All these terrible things are the definition of blatant religious criminalization and oppression. I don't think we're very far away from an oppression which will be much worse than we have today. That's the clear direction we are headed in.
Christianity becomes more and more criminalized and oppressed with each passing year in America, from banishing public display of the Creche, prayer and the Ten Commandments to forcing Christian pharmacists and Catholic hospitals to dispense abortifacient chemicals under penalty of being fired, fined or other sanctions. Our Christian belief that the practicing of homosexual perversion is a great evil has become a "hate crime" if we dare speak out publicly about these beliefs. And it certainly doesn't end with these few items I've listed.
There's also the anti-6th Commandment/ anti-Christian laws that allow doctors to help destroy certain patients who are ill and feel desperate. (Many of these patients are not elderly or terminally ill, they are simply depressed and feel like they want to die). Then we have cases like Terri Schiavo where a Court actually ordered her to die by starvation, and threatened everyone with arrest who would attempt to give her a drink of water. They did in fact arrest a loving soul who tried to give her a drink of water.
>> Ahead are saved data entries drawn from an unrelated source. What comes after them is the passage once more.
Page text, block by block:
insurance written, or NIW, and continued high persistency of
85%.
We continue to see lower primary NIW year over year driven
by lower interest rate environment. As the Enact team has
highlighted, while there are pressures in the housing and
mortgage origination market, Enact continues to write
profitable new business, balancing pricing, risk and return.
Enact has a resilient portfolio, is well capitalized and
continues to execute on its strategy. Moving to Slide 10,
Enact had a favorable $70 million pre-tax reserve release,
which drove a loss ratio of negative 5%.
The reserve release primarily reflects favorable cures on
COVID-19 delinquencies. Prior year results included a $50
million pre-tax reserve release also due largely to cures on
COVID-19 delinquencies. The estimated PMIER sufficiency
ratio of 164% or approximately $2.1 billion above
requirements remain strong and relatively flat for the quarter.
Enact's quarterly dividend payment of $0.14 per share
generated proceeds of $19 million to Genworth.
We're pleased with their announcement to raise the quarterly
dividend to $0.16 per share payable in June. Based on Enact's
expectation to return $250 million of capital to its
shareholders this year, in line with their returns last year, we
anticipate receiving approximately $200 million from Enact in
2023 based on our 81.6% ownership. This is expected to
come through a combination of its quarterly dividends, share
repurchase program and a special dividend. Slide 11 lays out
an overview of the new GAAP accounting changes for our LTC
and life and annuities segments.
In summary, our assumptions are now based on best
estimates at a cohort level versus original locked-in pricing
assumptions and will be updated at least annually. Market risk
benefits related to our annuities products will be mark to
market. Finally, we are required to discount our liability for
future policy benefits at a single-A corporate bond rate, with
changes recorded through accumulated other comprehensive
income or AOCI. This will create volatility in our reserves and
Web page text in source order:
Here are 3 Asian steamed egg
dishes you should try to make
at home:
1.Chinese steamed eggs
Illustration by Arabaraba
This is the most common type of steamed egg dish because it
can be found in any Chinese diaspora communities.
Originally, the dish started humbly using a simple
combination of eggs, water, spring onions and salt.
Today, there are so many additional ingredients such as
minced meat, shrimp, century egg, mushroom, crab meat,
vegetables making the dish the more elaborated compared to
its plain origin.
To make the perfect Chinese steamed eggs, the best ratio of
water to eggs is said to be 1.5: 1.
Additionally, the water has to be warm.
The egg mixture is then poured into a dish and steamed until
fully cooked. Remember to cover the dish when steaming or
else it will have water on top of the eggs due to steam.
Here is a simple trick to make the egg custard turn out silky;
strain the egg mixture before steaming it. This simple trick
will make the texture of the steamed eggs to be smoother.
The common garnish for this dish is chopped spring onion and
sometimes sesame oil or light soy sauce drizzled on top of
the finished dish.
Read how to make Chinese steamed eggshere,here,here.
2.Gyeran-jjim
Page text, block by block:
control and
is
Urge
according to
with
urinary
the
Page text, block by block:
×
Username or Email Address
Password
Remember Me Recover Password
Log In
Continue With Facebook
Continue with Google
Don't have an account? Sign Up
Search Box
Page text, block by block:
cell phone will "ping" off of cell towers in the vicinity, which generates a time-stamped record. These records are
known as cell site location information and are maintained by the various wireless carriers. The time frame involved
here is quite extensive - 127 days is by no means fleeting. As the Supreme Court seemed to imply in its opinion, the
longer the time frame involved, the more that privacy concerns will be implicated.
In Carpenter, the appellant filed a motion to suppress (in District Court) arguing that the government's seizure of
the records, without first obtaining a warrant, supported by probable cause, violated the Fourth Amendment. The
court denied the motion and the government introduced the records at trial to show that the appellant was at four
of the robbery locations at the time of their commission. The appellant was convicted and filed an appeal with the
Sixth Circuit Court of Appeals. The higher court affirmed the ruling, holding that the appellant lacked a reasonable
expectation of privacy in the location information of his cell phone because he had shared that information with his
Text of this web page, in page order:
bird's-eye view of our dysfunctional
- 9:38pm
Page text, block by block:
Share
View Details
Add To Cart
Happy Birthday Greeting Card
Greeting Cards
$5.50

All these terrible things are the definition of blatant religious criminalization and oppression. I don't think we're very far away from an oppression which will be much worse than we have today. That's the clear direction we are headed in.
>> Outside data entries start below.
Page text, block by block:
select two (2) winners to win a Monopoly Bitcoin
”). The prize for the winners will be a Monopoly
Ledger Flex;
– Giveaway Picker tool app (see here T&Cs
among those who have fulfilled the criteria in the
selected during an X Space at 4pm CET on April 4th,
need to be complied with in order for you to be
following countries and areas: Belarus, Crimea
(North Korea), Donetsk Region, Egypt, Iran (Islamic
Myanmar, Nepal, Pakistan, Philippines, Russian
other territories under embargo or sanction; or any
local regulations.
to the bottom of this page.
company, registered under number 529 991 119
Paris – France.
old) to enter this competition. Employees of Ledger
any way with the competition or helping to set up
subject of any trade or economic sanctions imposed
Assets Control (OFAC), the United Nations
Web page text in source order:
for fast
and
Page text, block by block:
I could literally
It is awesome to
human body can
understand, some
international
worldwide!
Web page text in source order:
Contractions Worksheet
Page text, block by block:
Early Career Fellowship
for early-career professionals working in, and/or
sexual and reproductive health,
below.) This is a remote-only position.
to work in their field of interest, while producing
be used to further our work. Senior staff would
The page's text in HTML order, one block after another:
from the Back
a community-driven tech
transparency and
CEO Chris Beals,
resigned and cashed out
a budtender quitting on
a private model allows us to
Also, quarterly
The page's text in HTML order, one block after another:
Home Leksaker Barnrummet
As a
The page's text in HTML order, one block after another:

Sounds more like religion to me. It's quite pathetic that lawyers and judges now determine what is science and what is not.
The "fossil record", for the most part was created at one specific period of time, which supports catastrophic event theory (real science with much more scientific support than evolution religion).
There never will be a fossil record showing transitional forms, because none existed at the time the fossil record was created, no did they ever.
The fossil "record" isn't being continuosly created today, because these creatures decay and or are eaten by scavengers before sufficient material can cover them to create a fossil.
Here's an intresting book for those who are tired of the far-fetched evolutionist gospel. fountains of the deep
Evolutionists are like muslims, no matter how much proof you present to them proving their prophet was the furtherst thing from one, they still refuse to accept the facts.
So what about it? The very founding of the United States of America was also a "religiously motivated, political movement", that declared to the King of England that we have GOD GIVEN, INALIENABLE RIGHTS that supercede the Crown's rule of religious oppression and government tyranny.
If not for that deep religious ideology that permeated the souls of America's first Pilgrims and most of the authors of the Declaration of Independence, the Darwinists, (who themselves are a political, anti-religious movement), would assuredly have something far worse to suffer than some Christian parents who don't want their children being taught the direct opposite of what their religion teaches them.
Darwinism, the flimsiest of all modern 'sciences', is nothing other than a subversive cult engaged in the fine art of destroying the Christian faith. People are finally beginning to realize this, and Charles Darwin's 'evolution' will soon be rotting in the grave along with its Christian-bashing, Bible-hating founder.
There is another reason Evolution is so protected. The Progressive Movements intellectual political ideology is based on it. I've just been reading about this and now I know the rest of the story. Evolution is much more that science. It has spawned a world view that involves political thinking, morality or lack of, relativism, marxism, eugenics, euthanasia,abortion,child sex liberation, environmentalism and atheism. Just to name a few.